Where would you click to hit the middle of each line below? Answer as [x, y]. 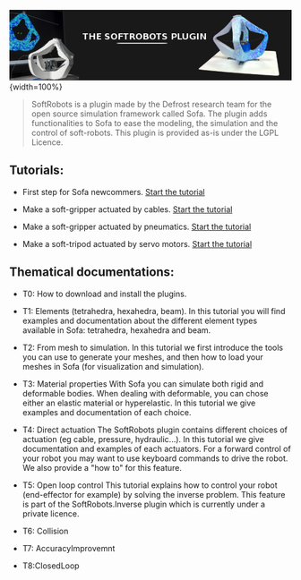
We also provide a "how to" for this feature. [102, 467]
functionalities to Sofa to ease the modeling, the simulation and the [155, 123]
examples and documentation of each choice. [107, 412]
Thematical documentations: [92, 273]
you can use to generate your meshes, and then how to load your [142, 357]
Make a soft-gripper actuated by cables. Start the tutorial [127, 209]
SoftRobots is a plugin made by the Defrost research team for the [151, 104]
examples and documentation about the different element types [140, 320]

Activity: The line containing "SoftRobots is a" marks the start. Repeat it and every line after it to the end of the listing above, exactly.

Result of this task:
SoftRobots is a plugin made by the Defrost research team for the [151, 104]
examples and documentation about the different element types [140, 320]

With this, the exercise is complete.